Write out each record below exactly, without pictures.

==== Material for this task

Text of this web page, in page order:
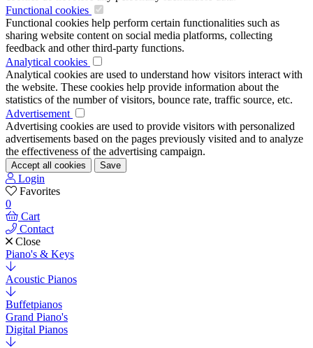
Functional cookies
Functional cookies help perform certain functionalities such as
sharing website content on social media platforms, collecting
feedback and other third-party functions.
Analytical cookies
Analytical cookies are used to understand how visitors interact with
the website. These cookies help provide information about the
statistics of the number of visitors, bounce rate, traffic source, etc.
Advertisement
Advertising cookies are used to provide visitors with personalized
advertisements based on the pages previously visited and to analyze
the effectiveness of the advertising campaign.
Accept all cookies Save
Login
Favorites
0
Cart
Contact
Close
Piano's & Keys
Acoustic Pianos
Buffetpianos
Grand Piano's
Digital Pianos

========

--- Solved exercise ---
Text of this web page, in page order:
Functional cookies
Functional cookies help perform certain functionalities such as
sharing website content on social media platforms, collecting
feedback and other third-party functions.
Analytical cookies
Analytical cookies are used to understand how visitors interact with
the website. These cookies help provide information about the
statistics of the number of visitors, bounce rate, traffic source, etc.
Advertisement
Advertising cookies are used to provide visitors with personalized
advertisements based on the pages previously visited and to analyze
the effectiveness of the advertising campaign.
Accept all cookies Save
Login
Favorites
0
Cart
Contact
Close
Piano's & Keys
Acoustic Pianos
Buffetpianos
Grand Piano's
Digital Pianos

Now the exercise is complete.